On Saturday I participated in “The Changing Face of America: Immigration and Social Policy,” a conference at San José State University. My panel included Michele Waslin of the American Immigration Council’s Immigration Policy Center, Angela García of the University of California-San Diego, and Alex Mack from the ICE office in San José.
Though evidently well meaning, Mr. Mack’s presentation repeated several misunderstandings of removal proceedings with regard to individuals convicted of crimes. For one, he explained that there is no benefit to having a person tagged as an “aggravated felon” appear before an Immigration Judge because the person must be removed. As I pointed out in response, this is not true for at least two reasons.
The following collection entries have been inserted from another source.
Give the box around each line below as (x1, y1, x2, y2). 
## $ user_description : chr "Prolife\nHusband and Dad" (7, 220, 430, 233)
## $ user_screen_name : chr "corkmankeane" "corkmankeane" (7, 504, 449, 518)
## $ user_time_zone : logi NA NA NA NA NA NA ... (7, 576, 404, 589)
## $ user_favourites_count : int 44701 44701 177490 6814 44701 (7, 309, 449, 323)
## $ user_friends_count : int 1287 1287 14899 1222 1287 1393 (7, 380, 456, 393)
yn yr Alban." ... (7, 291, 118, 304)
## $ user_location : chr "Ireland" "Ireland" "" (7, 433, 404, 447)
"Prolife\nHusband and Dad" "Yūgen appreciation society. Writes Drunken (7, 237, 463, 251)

First, trying to determine whether a particular crime constitutes an aggravated felony is no easy task. Reams upon reams of paper have been devoted to trying to do this. Immigration attorneys constantly disagree with one another (even attorneys who work on the same “side”), Immigration Judges disagree, the BIA at times overturns itself, and federal courts constantly disagree with the BIA and each other. Just last spring the Supreme Court’s decision in Carachuri-Rosendo v. Holder, 130 S. Ct. 2577 (2010), overturned longstanding precedent in several circuits. To think that a DHS officer can somehow figure out what so many others can’t is ludicrous.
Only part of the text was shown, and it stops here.